Deteksi Parkinson dengan Tes Mata

By , Selasa, 23 Agustus 2016 | 17:00 WIB

Parkinson menyerang 1 dari 500 orang pada umumnya. Saat ini, ia duduk di posisi kedua sebagai penyakit neurodegeneratif di seluruh dunia. Meski berada di posisi tinggi, para ilmuwan masih jalan di tempat dalam perkembangan deteksi dan pengobatan kondisi tersebut. Sebuah kabar baik datang dari hasil eksperimen terbaru.

Para peneliti percaya sekarang mereka mungkin dapat mendiagnosa penyakit hanya dengan melihat sel-sel di retina pasien. Penulis studi yang dipublikasi minggu ini dalam jurnal Acta Neuropathologica Communication percaya bahwa hasil mereka dapat menjadi tonggak utama dalam perang melawan Parkinson. Meskipun, teknik ini baru diujicobakan pada tikus.
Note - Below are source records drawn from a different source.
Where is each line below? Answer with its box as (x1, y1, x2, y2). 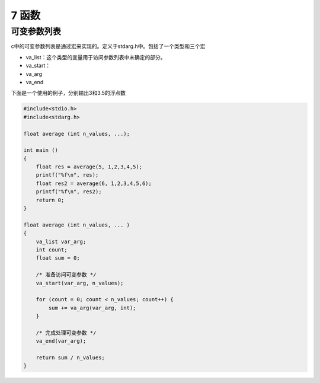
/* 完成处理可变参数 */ (36, 329, 97, 336)
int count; (36, 246, 68, 253)
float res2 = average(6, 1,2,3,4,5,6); (36, 180, 152, 187)
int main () (23, 147, 59, 154)
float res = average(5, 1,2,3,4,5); (36, 164, 142, 170)
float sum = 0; (36, 255, 80, 261)
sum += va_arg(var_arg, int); (48, 304, 136, 311)
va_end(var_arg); (36, 338, 87, 344)
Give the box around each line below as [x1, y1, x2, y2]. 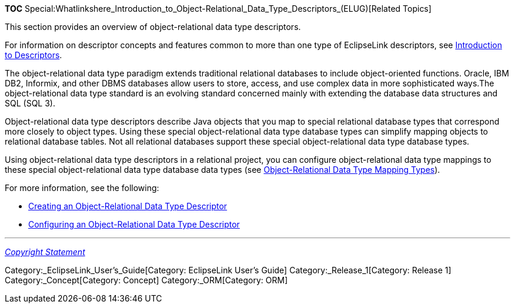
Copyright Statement [5, 247, 85, 257]
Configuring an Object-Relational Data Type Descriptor [28, 219, 240, 229]
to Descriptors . [5, 50, 62, 60]
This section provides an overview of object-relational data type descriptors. [5, 22, 301, 32]
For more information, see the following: [5, 183, 159, 193]
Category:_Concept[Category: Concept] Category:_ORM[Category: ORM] [5, 275, 288, 285]
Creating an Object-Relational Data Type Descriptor [28, 201, 228, 211]
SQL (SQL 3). [5, 98, 55, 108]
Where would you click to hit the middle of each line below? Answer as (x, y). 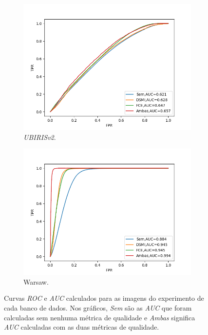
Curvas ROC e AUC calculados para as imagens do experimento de (104, 298)
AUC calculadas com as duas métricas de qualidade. (82, 327)
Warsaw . (36, 281)
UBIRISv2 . (40, 137)
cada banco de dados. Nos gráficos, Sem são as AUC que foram (98, 307)
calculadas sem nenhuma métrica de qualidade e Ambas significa (100, 317)
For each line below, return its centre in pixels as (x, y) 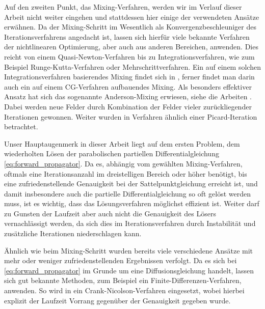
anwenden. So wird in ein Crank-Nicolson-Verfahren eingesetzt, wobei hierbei (124, 290)
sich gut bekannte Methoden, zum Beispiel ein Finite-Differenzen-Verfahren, (123, 280)
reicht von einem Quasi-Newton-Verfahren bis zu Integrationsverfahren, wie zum (129, 56)
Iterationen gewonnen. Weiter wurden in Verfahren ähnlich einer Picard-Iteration (131, 116)
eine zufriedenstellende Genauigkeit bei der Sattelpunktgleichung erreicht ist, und (131, 184)
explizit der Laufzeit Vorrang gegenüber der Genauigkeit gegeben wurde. (117, 300)
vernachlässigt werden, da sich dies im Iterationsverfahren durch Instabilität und (130, 223)
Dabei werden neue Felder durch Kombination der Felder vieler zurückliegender (128, 106)
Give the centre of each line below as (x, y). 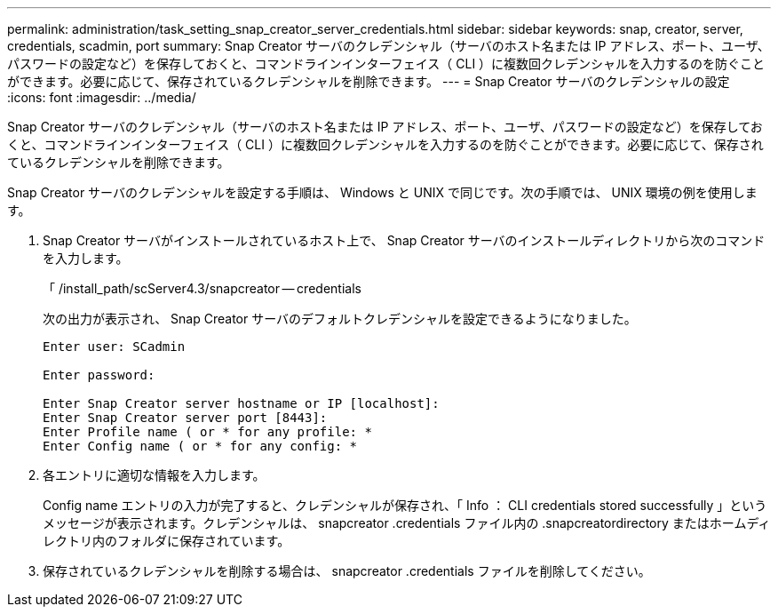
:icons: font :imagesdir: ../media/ (102, 97)
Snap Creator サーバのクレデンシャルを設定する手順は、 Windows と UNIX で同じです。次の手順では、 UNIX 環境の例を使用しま (382, 192)
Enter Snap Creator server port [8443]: (185, 418)
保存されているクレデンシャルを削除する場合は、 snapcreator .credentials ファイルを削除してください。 (347, 571)
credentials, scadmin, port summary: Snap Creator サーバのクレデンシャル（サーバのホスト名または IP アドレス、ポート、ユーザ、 (389, 46)
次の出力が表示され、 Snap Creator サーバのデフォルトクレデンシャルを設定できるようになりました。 (340, 319)
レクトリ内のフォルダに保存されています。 (167, 541)
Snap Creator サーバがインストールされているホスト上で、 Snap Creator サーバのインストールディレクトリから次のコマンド (404, 240)
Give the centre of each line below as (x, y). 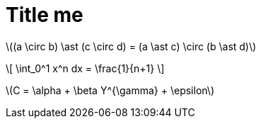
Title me (45, 15)
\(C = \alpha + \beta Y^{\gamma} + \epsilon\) (110, 90)
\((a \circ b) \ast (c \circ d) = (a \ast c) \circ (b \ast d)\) (131, 46)
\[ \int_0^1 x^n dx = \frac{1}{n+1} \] (85, 68)
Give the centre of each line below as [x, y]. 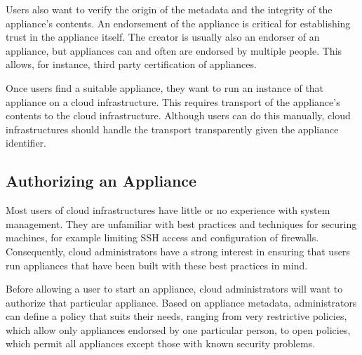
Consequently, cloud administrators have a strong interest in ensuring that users [178, 251]
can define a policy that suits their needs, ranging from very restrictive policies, [176, 316]
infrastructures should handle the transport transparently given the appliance [172, 129]
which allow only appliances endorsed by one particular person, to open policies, [178, 329]
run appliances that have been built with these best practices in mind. [157, 265]
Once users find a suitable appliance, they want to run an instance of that [165, 87]
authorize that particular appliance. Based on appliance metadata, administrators [181, 302]
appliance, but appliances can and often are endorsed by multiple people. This [174, 50]
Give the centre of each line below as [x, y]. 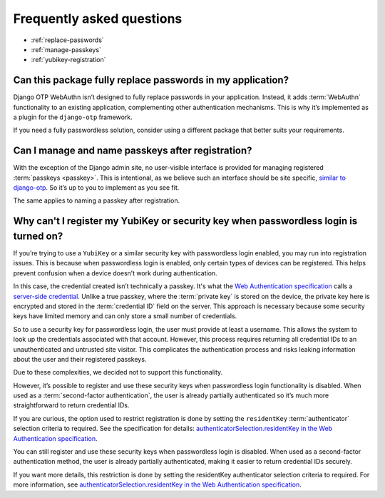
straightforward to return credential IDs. [71, 405]
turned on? [38, 236]
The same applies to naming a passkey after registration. [97, 200]
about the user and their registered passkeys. [80, 359]
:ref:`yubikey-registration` [68, 60]
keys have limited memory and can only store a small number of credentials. [125, 316]
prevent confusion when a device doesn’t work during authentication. [115, 273]
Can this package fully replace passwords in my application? [151, 80]
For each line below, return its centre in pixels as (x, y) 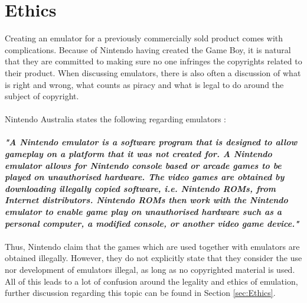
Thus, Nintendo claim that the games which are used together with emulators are (152, 246)
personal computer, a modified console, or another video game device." (152, 223)
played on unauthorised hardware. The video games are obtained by (145, 177)
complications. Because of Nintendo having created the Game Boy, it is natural (148, 49)
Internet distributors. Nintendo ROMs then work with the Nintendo (146, 200)
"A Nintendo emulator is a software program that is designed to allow (151, 142)
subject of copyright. (42, 96)
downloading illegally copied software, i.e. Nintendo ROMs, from (140, 188)
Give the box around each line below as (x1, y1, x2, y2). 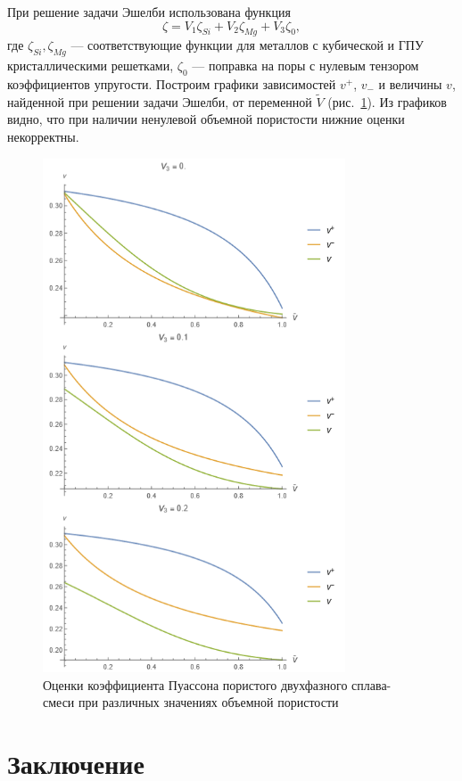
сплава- (351, 675, 392, 694)
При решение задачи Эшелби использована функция (7, 3, 291, 21)
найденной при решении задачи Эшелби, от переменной (7, 92, 312, 111)
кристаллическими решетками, (7, 56, 174, 75)
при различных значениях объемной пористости (78, 693, 339, 711)
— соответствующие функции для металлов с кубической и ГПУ (70, 36, 424, 54)
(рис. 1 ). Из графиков (327, 92, 447, 111)
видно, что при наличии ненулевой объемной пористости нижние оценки (7, 110, 405, 128)
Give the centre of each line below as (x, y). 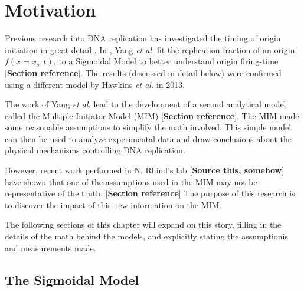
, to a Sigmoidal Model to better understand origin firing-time (166, 61)
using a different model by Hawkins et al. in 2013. (95, 84)
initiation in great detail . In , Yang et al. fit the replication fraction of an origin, (151, 49)
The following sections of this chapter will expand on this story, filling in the (143, 224)
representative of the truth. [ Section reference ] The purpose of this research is (150, 193)
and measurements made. (50, 247)
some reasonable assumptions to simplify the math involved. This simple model (148, 127)
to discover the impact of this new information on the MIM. (113, 204)

Ilmuwan di University College London (UCL) melakukan tes pertama pada hewan dengan cara yang murah dan non-invasif untuk mendeteksi penyakit. Para peneliti memeriksa tikus, dan menemukan bahwa perubahan bisa dilihat di belakang mata tikus sebelum gejala pengelihatan terjadi.

Penyakit ini terjadi karena neuron dopamin di daerah otak yang disebut substantia nigra mengalami apoptosis, atau kematian sel. Penderita biasanya tidak menyadari sampai mereka mulai mengalami gejala yang biasanya muncul setelah sekitar 70 persen dari neuron ini telah mati. Hingga saat ini belum ada cara untuk mendeteksi penyakit sebelum stadium lebih lanjut.
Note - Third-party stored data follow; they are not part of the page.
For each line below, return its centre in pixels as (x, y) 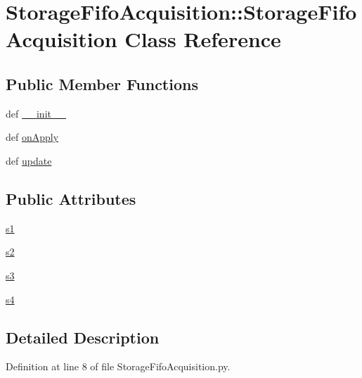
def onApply (32, 137)
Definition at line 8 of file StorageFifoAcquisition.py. (118, 366)
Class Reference (203, 39)
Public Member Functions (102, 83)
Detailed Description (83, 337)
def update (29, 160)
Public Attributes (71, 198)
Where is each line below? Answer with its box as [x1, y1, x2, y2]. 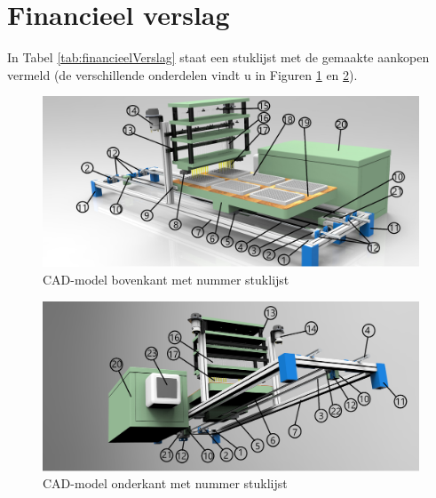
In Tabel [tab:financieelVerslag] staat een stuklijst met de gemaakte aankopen [7, 48, 430, 67]
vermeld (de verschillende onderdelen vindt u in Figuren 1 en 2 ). [7, 65, 358, 84]
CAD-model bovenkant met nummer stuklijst [43, 270, 289, 289]
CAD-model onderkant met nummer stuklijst [43, 474, 288, 493]
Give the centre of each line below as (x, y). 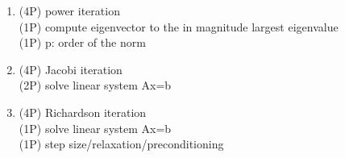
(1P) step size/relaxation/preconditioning (121, 144)
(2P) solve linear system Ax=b (95, 85)
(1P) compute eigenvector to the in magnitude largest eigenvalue (179, 26)
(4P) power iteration (69, 10)
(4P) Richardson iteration (83, 112)
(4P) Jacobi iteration (71, 69)
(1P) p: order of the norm (82, 42)
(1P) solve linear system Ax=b (95, 128)
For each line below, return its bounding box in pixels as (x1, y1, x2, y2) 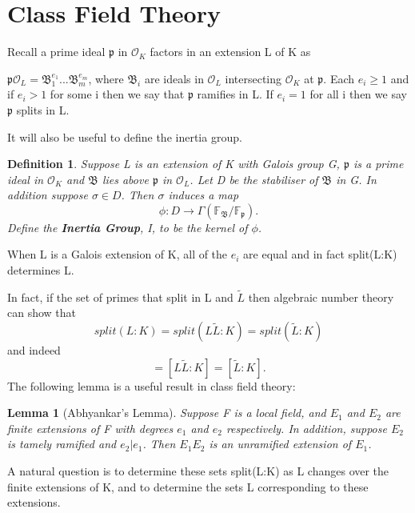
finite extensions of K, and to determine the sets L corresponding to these (7, 478, 369, 495)
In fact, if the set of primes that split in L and (7, 288, 233, 305)
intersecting (225, 70, 282, 86)
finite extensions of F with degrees (7, 419, 174, 436)
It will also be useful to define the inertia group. (7, 128, 242, 145)
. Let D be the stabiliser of (190, 170, 318, 187)
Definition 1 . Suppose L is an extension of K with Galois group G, (7, 155, 340, 172)
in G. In (336, 170, 377, 187)

Peneliti menginduksi Parkinson pada tikus dengan menyuntikkan neurotoxin yang disebut rotenone setiap hari. Rotenone menginduksi apoptosis dengan menyebabkan mitokondria dalam sel-sel otak tidak berfungsi. Karena retina merupakan perpanjangan dari sistem saraf pusat, penulis penelitian memutuskan untuk menyelidiki cara neuron di mata atau sel ganglion retina (RGCs) terpengaruh oleh eksperimen ini.

Mereka menemukan bahwa, setelah sekitar 20 hari suntikan, mereka mampu melihat tanda-tanda Parkinson pada retina, seperti sejumlah besar RGCs mulai mengalami apoptosis. Namun, neuron di substansia nigra tidak terpengaruh sampai sekitar hari ke-60 eksperimen. Dengan demikian, para peneliti menyimpulkan bahwa peningkatan kadar RGC apoptosis bisa memberikan indikasi awal penyakit Parkinson, dan dapat membantu untuk mendiagnosa kondisi jauh sebelum gejala muncul.
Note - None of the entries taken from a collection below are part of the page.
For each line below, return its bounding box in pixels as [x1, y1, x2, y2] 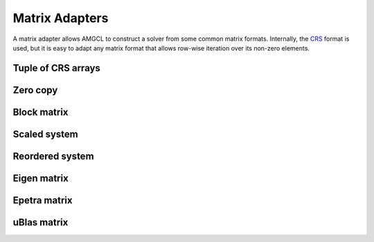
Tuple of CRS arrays [12, 62, 100, 74]
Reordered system [12, 150, 94, 162]
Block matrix [12, 106, 69, 118]
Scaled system [12, 128, 79, 140]
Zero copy [12, 84, 58, 96]
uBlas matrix [12, 216, 69, 228]
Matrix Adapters [12, 10, 109, 26]
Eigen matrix [12, 172, 69, 184]
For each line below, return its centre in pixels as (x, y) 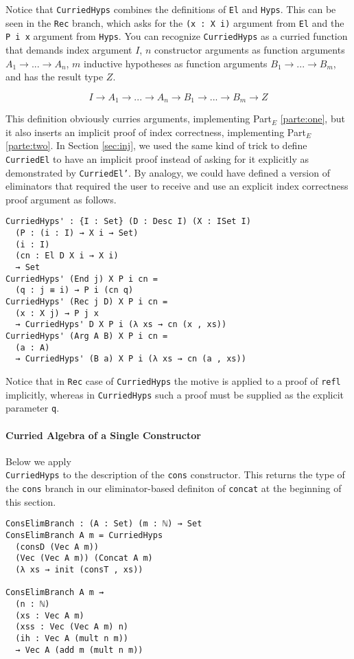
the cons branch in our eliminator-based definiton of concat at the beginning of (174, 488)
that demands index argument (69, 49)
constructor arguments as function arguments (249, 49)
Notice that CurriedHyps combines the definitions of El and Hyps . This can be (171, 9)
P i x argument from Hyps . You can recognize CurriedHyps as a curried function (177, 36)
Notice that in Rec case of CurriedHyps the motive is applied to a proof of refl (173, 381)
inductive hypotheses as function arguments (176, 63)
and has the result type (55, 77)
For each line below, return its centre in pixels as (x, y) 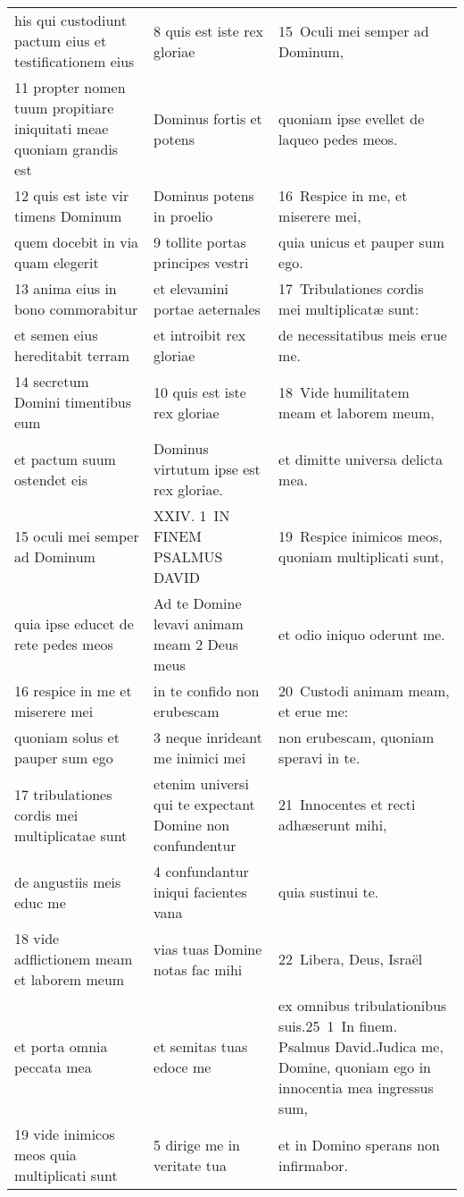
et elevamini (191, 288)
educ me (40, 902)
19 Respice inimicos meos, (360, 536)
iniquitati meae (62, 128)
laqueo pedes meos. (338, 139)
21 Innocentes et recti (347, 804)
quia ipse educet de (74, 624)
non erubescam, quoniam (356, 737)

"Ini merupakan terobosan yang berpotensi revolusioner dalam diagnosis dini dan pengobatan salah satu penyakit yang paling melemahkan dunia" ungkap Profesor Francesca Cordeiro, pemimpin penelitian tersebut.

Yayasan Parkinson di Inggris pun menganggap penelitian ini sebagai salah satu langkah penting untuk memerangi Parkinson.